The History of Pukeiti, Taranaki Regional Council

Cook set about restoring the property which was donated to the Pukeiti Rhododendron Trust, with the garden opened in 1951. Today the garden is run by the Taranaki Regional Council and is open to the public every day of the year. Over 70 years of gardening and the dream has been realised in a stunning landscape of majestic native trees with thriving understory, regenerating bush, epiphytic plants and the ornate foliage and seasonal flush of rhodos, hydrangeas and other exotic species.

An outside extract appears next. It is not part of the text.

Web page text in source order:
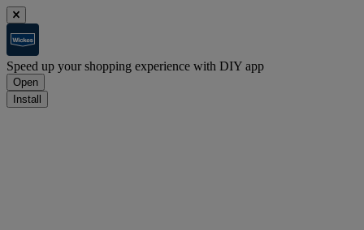
Speed up your shopping experience with DIY app
Open
Install

"Boasting more than 10,000 rhododendrons and azaleas amongst lush native bush, ferns, mountain streams and a lively bird life, Pukeiti features drifts of primulas, hostas, bluebells and the world renowned vireya collection, to provide year-round interest."

Visit Taranaki

There has always been something so simply beautiful to me about the renegade plants: a wild pink digitalis popping up through sedge and kiokio on a riverbank, the inky backdrop of native bush behind. A picture that exists in my minds eye; a guilty pleasure and not an ecologically correct one. In this way Pukeiti feels like a familiar dream or a distant memory.

This place presents these juxtapositions in a magical way; an exercise in both restraint and wild abandon. A vision that is free of cynicism, accepting the pure with the not so pure, a celebration of the practise of gardening as a means to protect and appreciate all elements of the natural world around us.